We further analyzed the effects of elevated CO₂ and/or O₃ concentrations on seedling biomass (i.e., aboveground, leaf, and stem biomass) and the organic composition of woody tissue (i.e., extractives, total lignin, ASL, KL, and holocellulose contents) using a generalized linear mixed model with a Gaussian error distribution (Formula 4). In this analysis, we considered each chamber in the FACE system to be a random effect.

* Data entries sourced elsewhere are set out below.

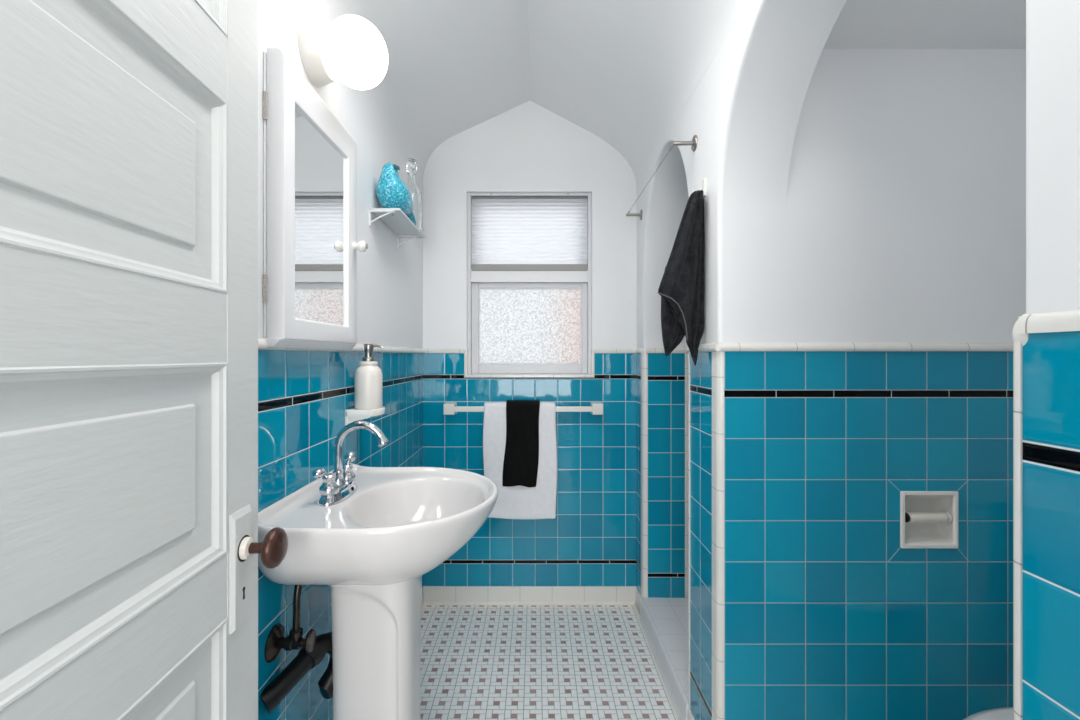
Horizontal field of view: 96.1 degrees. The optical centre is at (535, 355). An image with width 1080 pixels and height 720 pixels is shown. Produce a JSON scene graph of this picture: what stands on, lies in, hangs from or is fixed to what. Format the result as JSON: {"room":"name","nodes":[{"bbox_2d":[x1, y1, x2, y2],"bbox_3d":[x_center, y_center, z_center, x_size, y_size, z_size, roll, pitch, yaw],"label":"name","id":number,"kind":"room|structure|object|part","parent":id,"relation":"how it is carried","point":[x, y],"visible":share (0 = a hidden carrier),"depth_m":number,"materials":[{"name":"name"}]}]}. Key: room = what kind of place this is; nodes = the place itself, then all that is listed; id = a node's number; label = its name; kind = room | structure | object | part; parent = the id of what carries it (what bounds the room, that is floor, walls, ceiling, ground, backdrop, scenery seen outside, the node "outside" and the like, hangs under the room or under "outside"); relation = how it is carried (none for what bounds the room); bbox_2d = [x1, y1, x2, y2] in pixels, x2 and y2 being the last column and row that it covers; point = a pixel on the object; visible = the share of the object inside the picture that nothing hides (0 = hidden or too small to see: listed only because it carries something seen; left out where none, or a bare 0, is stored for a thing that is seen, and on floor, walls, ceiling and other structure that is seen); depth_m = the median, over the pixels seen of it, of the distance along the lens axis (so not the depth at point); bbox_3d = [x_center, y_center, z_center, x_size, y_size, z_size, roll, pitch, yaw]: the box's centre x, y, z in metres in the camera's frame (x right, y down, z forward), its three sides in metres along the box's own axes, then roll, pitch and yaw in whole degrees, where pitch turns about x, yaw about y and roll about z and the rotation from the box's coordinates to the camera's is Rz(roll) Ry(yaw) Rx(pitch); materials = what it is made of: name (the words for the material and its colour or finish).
{"room":"bathroom","nodes":[
{"label":"bathroom","id":0,"kind":"room"},
{"bbox_2d":[258,0,424,719],"bbox_3d":[-0.596,-0.092,1.235,0.109,2.600,2.370,0,0,0],"label":"wall","id":1,"kind":"structure","parent":0,"point":[304,394],"depth_m":1.30,"materials":[{"name":"white paint"}]},
{"bbox_2d":[264,585,315,662],"bbox_3d":[-0.510,0.520,1.038,0.080,0.236,0.113,0,0,0],"label":"shutoff valve","id":2,"kind":"object","parent":1,"relation":"attached to","point":[277,640],"visible":0.93,"depth_m":1.01,"materials":[{"name":"metal"}]},
{"bbox_3d":[-0.476,0.602,1.025,0.012,0.046,0.046,0,0,-6],"label":"valve handle","id":3,"kind":"part","parent":2,"relation":"part of","materials":[{"name":"metal"}]},
{"bbox_2d":[260,631,332,713],"bbox_3d":[-0.489,0.653,1.094,0.071,0.272,0.279,0,0,32],"label":"drain pipe","id":4,"kind":"object","parent":1,"relation":"attached to","point":[274,693],"visible":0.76,"depth_m":1.04,"materials":[{"name":"black metal"}]},
{"bbox_3d":[-0.517,0.677,1.034,0.041,0.073,0.111,0,0,25],"label":"trap arm","id":5,"kind":"part","parent":4,"relation":"part of"},
{"bbox_2d":[263,47,367,349],"bbox_3d":[-0.513,-0.323,1.185,0.079,0.609,0.414,0,0,0],"label":"medicine cabinet","id":6,"kind":"object","parent":1,"relation":"attached to","point":[310,245],"visible":1,"depth_m":1.09,"materials":[{"name":"paint"}]},
{"bbox_3d":[-0.534,-0.027,1.185,0.036,0.018,0.414,0,0,0],"label":"rail","id":7,"kind":"part","parent":6,"relation":"part of","materials":[{"name":"paint"}]},
{"bbox_2d":[295,107,344,325],"bbox_3d":[-0.520,-0.309,1.177,0.002,0.457,0.291,0,0,0],"label":"mirror","id":8,"kind":"object","parent":6,"relation":"attached to","point":[319,157],"depth_m":1.16,"materials":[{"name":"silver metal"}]},
{"bbox_3d":[-0.494,-0.308,1.362,0.034,0.032,0.032,0,0,0],"label":"cabinet knob","id":9,"kind":"part","parent":6,"relation":"part of","materials":[{"name":"ceramic"}]},
{"bbox_3d":[-0.549,-0.024,1.268,0.017,0.024,2.197,0,0,0],"label":"cap rail","id":10,"kind":"part","parent":1,"relation":"part of","materials":[{"name":"tile"}]},
{"bbox_2d":[297,14,387,89],"bbox_3d":[-0.460,-0.745,1.195,0.186,0.158,0.158,0,0,0],"label":"wall light","id":11,"kind":"object","parent":1,"relation":"attached to","point":[351,50],"visible":1,"depth_m":1.14,"materials":[{"name":"glass"}]},
{"bbox_2d":[345,406,384,431],"bbox_3d":[-0.502,0.189,1.452,0.096,0.068,0.110,0,0,0],"label":"soap shelf","id":12,"kind":"object","parent":1,"relation":"attached to","point":[352,414],"visible":0.68,"depth_m":1.40,"materials":[{"name":"ceramic"}]},
{"bbox_3d":[-0.546,0.190,1.452,0.008,0.067,0.110,0,0,0],"label":"plate","id":13,"kind":"part","parent":12,"relation":"part of","materials":[{"name":"ceramic"}]},
{"bbox_2d":[355,344,382,409],"bbox_3d":[-0.497,0.060,1.449,0.084,0.194,0.079,0,0,0],"label":"soap dispenser","id":14,"kind":"object","parent":12,"relation":"on","point":[368,376],"visible":1,"depth_m":1.42,"materials":[{"name":"beige ceramic"}]},
{"bbox_2d":[369,208,425,248],"bbox_3d":[-0.502,-0.461,1.796,0.102,0.058,0.378,0,0,0],"label":"wall shelf","id":15,"kind":"object","parent":1,"relation":"attached to","point":[395,219],"visible":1,"depth_m":1.74,"materials":[{"name":"white wood"}]},
{"bbox_2d":[376,163,415,224],"bbox_3d":[-0.493,-0.576,1.735,0.110,0.153,0.239,0,0,0],"label":"bird figurine","id":16,"kind":"object","parent":15,"relation":"on","point":[392,192],"visible":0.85,"depth_m":1.64,"materials":[{"name":"teal glass"}]},
{"bbox_2d":[406,158,420,230],"bbox_3d":[-0.494,-0.636,1.925,0.076,0.292,0.076,0,0,0],"label":"glass bottle","id":17,"kind":"object","parent":15,"relation":"on","point":[411,167],"visible":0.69,"depth_m":1.91,"materials":[{"name":"clear glass"}]},
{"bbox_2d":[421,586,423,607],"bbox_3d":[-0.550,1.165,1.268,0.012,0.085,2.197,0,0,0],"label":"baseboard","id":18,"kind":"structure","parent":1,"relation":"attached to","point":[423,586],"depth_m":2.33,"materials":[{"name":"tile"}]},
{"bbox_2d":[305,0,747,185],"bbox_3d":[-0.030,-1.183,1.211,1.200,0.718,2.322,0,0,0],"label":"ceiling","id":19,"kind":"structure","parent":0,"point":[623,72],"depth_m":1.78,"materials":[{"name":"white paint"}]},
{"bbox_2d":[423,101,636,585],"bbox_3d":[-0.015,-0.092,2.430,1.270,2.600,0.139,0,0,0],"label":"wall","id":20,"kind":"structure","parent":0,"point":[528,147],"depth_m":2.37,"materials":[{"name":"white paint"}]},
{"bbox_2d":[443,402,602,414],"bbox_3d":[-0.060,0.253,2.334,0.763,0.056,0.067,0,0,0],"label":"towel bar","id":21,"kind":"object","parent":20,"relation":"attached to","point":[449,408],"visible":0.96,"depth_m":2.31,"materials":[{"name":"ceramic"}]},
{"bbox_3d":[-0.413,0.253,2.334,0.056,0.056,0.067,0,0,0],"label":"post","id":22,"kind":"part","parent":21,"relation":"part of","materials":[{"name":"ceramic"}]},
{"bbox_2d":[483,402,556,519],"bbox_3d":[-0.076,0.497,2.316,0.353,0.553,0.062,0,0,0],"label":"bath towel","id":23,"kind":"object","parent":21,"relation":"hanging from","point":[514,502],"visible":0.66,"depth_m":2.29,"materials":[{"name":"white fabric"}]},
{"bbox_2d":[502,400,539,486],"bbox_3d":[-0.070,0.415,2.313,0.176,0.408,0.085,0,0,0],"label":"hand towel","id":24,"kind":"object","parent":23,"relation":"on","point":[521,456],"visible":1,"depth_m":2.28,"materials":[{"name":"black fabric"}]},
{"bbox_3d":[-0.060,0.253,2.318,0.683,0.026,0.018,0,0,0],"label":"rod","id":25,"kind":"part","parent":21,"relation":"part of","materials":[{"name":"ceramic"}]},
{"bbox_3d":[0.294,0.253,2.334,0.056,0.056,0.067,0,0,0],"label":"post","id":26,"kind":"part","parent":21,"relation":"part of","materials":[{"name":"ceramic"}]},
{"bbox_2d":[467,193,591,374],"bbox_3d":[-0.033,-0.354,2.428,0.613,0.899,0.082,0,0,0],"label":"window","id":27,"kind":"structure","parent":20,"relation":"in","point":[519,322],"depth_m":2.43,"materials":[{"name":"glass"}]},
{"bbox_2d":[471,198,587,270],"bbox_3d":[-0.033,-0.601,2.408,0.575,0.360,0.031,0,0,0],"label":"window shade","id":28,"kind":"object","parent":27,"relation":"attached to","point":[509,234],"visible":1,"depth_m":2.40,"materials":[{"name":"fabric"}]},
{"bbox_3d":[-0.033,-0.780,2.408,0.575,0.003,0.030,0,0,0],"label":"head rail","id":29,"kind":"part","parent":28,"relation":"part of","materials":[{"name":"white plastic"}]},
{"bbox_3d":[-0.032,-0.437,2.403,0.572,0.032,0.022,0,0,0],"label":"rail","id":30,"kind":"part","parent":28,"relation":"part of","materials":[{"name":"white plastic"}]},
{"bbox_3d":[-0.028,-0.399,2.406,0.591,0.069,0.026,0,0,0],"label":"meeting rail","id":31,"kind":"part","parent":27,"relation":"part of","materials":[{"name":"paint"}]},
{"bbox_3d":[-0.033,-0.138,2.432,0.577,0.451,0.030,0,0,0],"label":"sash","id":32,"kind":"part","parent":27,"relation":"part of","materials":[{"name":"glass"}]},
{"bbox_3d":[-0.029,-0.149,2.436,0.516,0.379,0.004,0,0,0],"label":"pane","id":33,"kind":"part","parent":27,"relation":"part of","materials":[{"name":"white glass"}]},
{"bbox_2d":[424,586,635,601],"bbox_3d":[-0.030,1.165,2.365,1.040,0.085,0.011,0,0,0],"label":"baseboard","id":34,"kind":"structure","parent":20,"relation":"attached to","point":[431,593],"depth_m":2.36,"materials":[{"name":"tile"}]},
{"bbox_3d":[-0.030,-0.024,2.367,1.040,0.024,0.010,0,0,0],"label":"cap rail","id":35,"kind":"part","parent":20,"relation":"part of","materials":[{"name":"tile"}]},
{"bbox_2d":[421,605,675,719],"bbox_3d":[-0.060,1.233,1.210,1.120,0.050,2.420,0,0,0],"label":"floor","id":36,"kind":"structure","parent":0,"point":[479,662],"depth_m":1.89,"materials":[{"name":"tile"}]},
{"bbox_2d":[258,463,497,719],"bbox_3d":[-0.320,0.759,1.157,0.459,0.899,0.519,0,0,0],"label":"pedestal sink","id":37,"kind":"object","parent":36,"relation":"on","point":[373,548],"visible":0.94,"depth_m":1.08,"materials":[{"name":"white ceramic"}]},
{"bbox_2d":[312,421,388,505],"bbox_3d":[-0.429,0.247,1.160,0.152,0.182,0.176,0,0,0],"label":"faucet","id":38,"kind":"object","parent":37,"relation":"on","point":[337,487],"visible":1,"depth_m":1.16,"materials":[{"name":"silver metal"}]},
{"bbox_3d":[-0.485,0.267,1.096,0.025,0.033,0.048,0,0,12],"label":"lever","id":39,"kind":"part","parent":38,"relation":"part of","materials":[{"name":"silver metal"}]},
{"bbox_3d":[-0.475,0.292,1.114,0.043,0.044,0.043,0,0,0],"label":"handle","id":40,"kind":"part","parent":38,"relation":"part of","materials":[{"name":"silver metal"}]},
{"bbox_3d":[-0.475,0.292,1.216,0.043,0.044,0.043,0,0,0],"label":"handle","id":41,"kind":"part","parent":38,"relation":"part of","materials":[{"name":"silver metal"}]},
{"bbox_3d":[-0.471,0.262,1.227,0.027,0.039,0.033,0,0,0],"label":"lever","id":42,"kind":"part","parent":38,"relation":"part of","materials":[{"name":"silver metal"}]},
{"bbox_3d":[-0.423,0.223,1.165,0.122,0.134,0.018,0,0,0],"label":"gooseneck spout","id":43,"kind":"part","parent":38,"relation":"part of","materials":[{"name":"silver metal"}]},
{"bbox_2d":[258,463,497,584],"bbox_3d":[-0.320,0.408,1.157,0.460,0.199,0.520,0,0,0],"label":"basin","id":44,"kind":"object","parent":37,"relation":"in","point":[399,524],"depth_m":0.99,"materials":[{"name":"white ceramic"}]},
{"bbox_2d":[421,602,677,719],"bbox_3d":[-0.030,1.202,1.268,1.040,0.012,2.197,0,0,0],"label":"trim","id":45,"kind":"structure","parent":36,"relation":"on","point":[633,604],"depth_m":2.35,"materials":[{"name":"white tile"}]},
{"bbox_2d":[639,597,687,719],"bbox_3d":[0.585,1.157,1.887,0.230,0.102,0.671,0,0,0],"label":"shower floor","id":46,"kind":"structure","parent":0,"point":[664,621],"depth_m":1.91,"materials":[{"name":"ceramic"}]},
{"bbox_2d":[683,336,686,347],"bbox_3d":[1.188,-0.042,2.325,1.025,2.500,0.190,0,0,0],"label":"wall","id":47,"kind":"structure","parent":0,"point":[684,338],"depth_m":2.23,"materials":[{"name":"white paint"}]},
{"bbox_2d":[636,0,1079,719],"bbox_3d":[0.591,-0.092,1.235,0.220,2.600,2.370,0,0,0],"label":"wall","id":48,"kind":"structure","parent":0,"point":[744,111],"depth_m":1.25,"materials":[{"name":"white paint"}]},
{"bbox_3d":[0.500,0.593,2.243,0.023,1.230,0.044,0,0,0],"label":"corner trim","id":49,"kind":"part","parent":48,"relation":"part of","materials":[{"name":"tile"}]},
{"bbox_3d":[0.587,-0.024,2.292,0.205,0.024,0.150,0,0,0],"label":"cap rail","id":50,"kind":"part","parent":48,"relation":"part of","materials":[{"name":"tile"}]},
{"bbox_2d":[626,135,697,219],"bbox_3d":[0.457,-0.658,1.881,0.073,0.048,0.810,0,0,0],"label":"shower curtain rod","id":51,"kind":"object","parent":48,"relation":"attached to","point":[693,143],"visible":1,"depth_m":1.50,"materials":[{"name":"silver metal"}]},
{"bbox_3d":[0.453,-0.658,2.262,0.066,0.013,0.013,0,0,0],"label":"standoff arm","id":52,"kind":"part","parent":51,"relation":"part of","materials":[{"name":"silver metal"}]},
{"bbox_3d":[0.455,-0.658,1.500,0.062,0.013,0.013,0,0,0],"label":"standoff arm","id":53,"kind":"part","parent":51,"relation":"part of","materials":[{"name":"silver metal"}]},
{"bbox_2d":[635,586,694,719],"bbox_3d":[0.490,1.165,1.268,0.012,0.085,2.197,0,0,0],"label":"baseboard","id":54,"kind":"structure","parent":48,"relation":"attached to","point":[638,598],"depth_m":2.27,"materials":[{"name":"tile"}]},
{"bbox_3d":[0.691,0.545,2.248,0.020,1.145,0.055,0,0,0],"label":"corner trim","id":55,"kind":"part","parent":48,"relation":"part of","materials":[{"name":"tile"}]},
{"bbox_3d":[0.503,0.555,1.548,0.034,1.135,0.013,0,0,0],"label":"corner trim","id":56,"kind":"part","parent":48,"relation":"part of","materials":[{"name":"tile"}]},
{"bbox_2d":[691,179,705,196],"bbox_3d":[0.473,-0.489,1.415,0.041,0.050,0.024,0,0,0],"label":"towel hook","id":57,"kind":"object","parent":48,"relation":"attached to","point":[704,180],"visible":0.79,"depth_m":1.40,"materials":[{"name":"ceramic"}]},
{"bbox_2d":[658,190,704,365],"bbox_3d":[0.413,-0.223,1.403,0.149,0.503,0.087,0,0,0],"label":"hanging towel","id":58,"kind":"object","parent":57,"relation":"hanging from","point":[681,290],"visible":1,"depth_m":1.38,"materials":[{"name":"black fabric"}]},
{"bbox_3d":[0.490,-0.489,1.415,0.007,0.050,0.024,0,0,0],"label":"hook plate","id":59,"kind":"part","parent":57,"relation":"part of","materials":[{"name":"ceramic"}]},
{"bbox_3d":[0.489,-0.024,1.425,0.017,0.024,0.251,0,0,0],"label":"cap rail","id":60,"kind":"part","parent":48,"relation":"part of","materials":[{"name":"tile"}]},
{"bbox_3d":[0.497,0.598,1.327,0.017,1.220,0.047,0,0,0],"label":"corner trim","id":61,"kind":"part","parent":48,"relation":"part of","materials":[{"name":"tile"}]},
{"bbox_3d":[0.519,0.593,0.496,0.062,1.230,0.014,0,0,0],"label":"corner trim","id":62,"kind":"part","parent":48,"relation":"part of","materials":[{"name":"tile"}]},
{"bbox_3d":[0.553,-0.022,0.337,0.133,0.041,0.334,0,0,0],"label":"cap rail","id":63,"kind":"part","parent":48,"relation":"part of","materials":[{"name":"tile"}]},
{"bbox_2d":[719,49,1025,719],"bbox_3d":[1.055,0.058,1.373,1.130,2.300,0.155,0,0,0],"label":"wall","id":64,"kind":"structure","parent":0,"point":[892,374],"depth_m":1.30,"materials":[{"name":"white paint"}]},
{"bbox_3d":[1.045,-0.024,1.304,1.110,0.024,0.017,0,0,0],"label":"cap rail","id":65,"kind":"part","parent":64,"relation":"part of","materials":[{"name":"tile"}]},
{"bbox_2d":[900,491,958,548],"bbox_3d":[1.056,0.440,1.324,0.154,0.153,0.052,0,0,0],"label":"paper holder","id":66,"kind":"object","parent":64,"relation":"attached to","point":[928,519],"visible":0.94,"depth_m":1.31,"materials":[{"name":"ceramic"}]},
{"bbox_2d":[905,512,909,522],"bbox_3d":[0.999,0.437,1.313,0.008,0.026,0.026,0,0,0],"label":"socket","id":67,"kind":"object","parent":66,"relation":"attached to","point":[907,514],"depth_m":1.31,"materials":[{"name":"metal"}]},
{"bbox_2d":[944,512,951,522],"bbox_3d":[1.112,0.437,1.313,0.008,0.026,0.026,0,0,0],"label":"socket","id":68,"kind":"object","parent":66,"relation":"attached to","point":[947,515],"depth_m":1.30,"materials":[{"name":"white ceramic"}]},
{"bbox_2d":[823,0,1025,48],"bbox_3d":[1.147,-0.860,0.750,0.945,0.064,1.400,0,0,0],"label":"ceiling","id":69,"kind":"structure","parent":0,"point":[860,24],"depth_m":1.21,"materials":[{"name":"white paint"}]},
{"bbox_3d":[1.060,1.233,0.680,1.120,0.050,1.360,0,0,0],"label":"floor","id":70,"kind":"structure","parent":0,"visible":0},
{"bbox_2d":[963,707,1012,719],"bbox_3d":[1.208,0.820,0.905,0.775,0.774,0.490,0,0,0],"label":"toilet","id":71,"kind":"object","parent":70,"relation":"on","point":[1006,713],"visible":0.42,"depth_m":1.06,"materials":[{"name":"white ceramic"}]},
{"bbox_3d":[-0.075,-0.092,0.110,1.150,2.600,0.120,0,0,0],"label":"wall","id":72,"kind":"structure","parent":0,"visible":0},
{"bbox_2d":[0,0,287,719],"bbox_3d":[-0.463,0.154,0.504,0.109,2.092,0.671,0,0,0],"label":"door","id":73,"kind":"structure","parent":72,"relation":"in","point":[130,547],"depth_m":0.56,"materials":[{"name":"paint"}]},
{"bbox_3d":[-0.438,0.311,0.787,0.058,0.062,0.063,0,0,0],"label":"knob","id":74,"kind":"part","parent":73,"relation":"part of","materials":[{"name":"brown metal"}]}
]}

$\begin{array}{l}[\mathrm{Formula4}]\mathrm{Each}\mathrm{biomass}\mathrm{or}\mathrm{organic}\mathrm{constituent}\mathrm{variable}\\ =\mathrm{CO}{}_2\mathrm{concentration}+\mathrm{O}{}_3\mathrm{concentration}\\ +\mathrm{CO}{}_2\mathrm{concentration}\times \mathrm{O}{}_3\mathrm{concentration}+(\mathrm{FACEchamber})\end{array}$

We determined the significance of each fixed effect (i.e., CO₂ concentration, O₃ concentration, Measurement time, and their interaction) using an analysis of deviance (type II test; Fox and Weisberg, 2019). Furthermore, differences in the growth and organic constituent variables across the four treatments were assessed by the Tukey method using GLHT function based on general linear hypotheses (Hothorn et al., 2008). All statistical analyses were conducted in R3.6.1 (R Core Team, 2019).

Results

Q. mongolica Seedling Growth

Seedling base diameter was influence by CO₂ concentration, measurement time, and their interaction (p < 0.001; Tables 1, 2). Seedling base diameters were similar across treatments at the start of the experiment. At the end of the experiment, the diameter at the base was higher in the [CO₂] treatment than in the [O₃] and [Control] treatments (p < 0.001). Stem length was also influenced by CO₂ concentration, measurement time, and their interaction (p < 0.010; Tables 1, 2). At the end of the experiment, stem length was higher in the [CO₂] and [CO₂ + O₃] treatments than in the [Control] treatment (p < 0.016).

TABLE 1

Table 1. Size and biomass (mean ± standard deviation) of Q. mongolica seedlings at the start and end of the experiment, after treatments of atmospheric CO₂ and O₃ concentration ([Control]), elevated CO₂ concentration ([CO₂]), elevated O₃ concentration ([O₃]), and a combination of elevated CO₂ and O₃ concentrations ([CO₂ + O₃]).

TABLE 2

Table 2. Results of the analysis of deviance (type II test) for stem size and aboveground, leaf, and stem biomass at the start and end of the experiment.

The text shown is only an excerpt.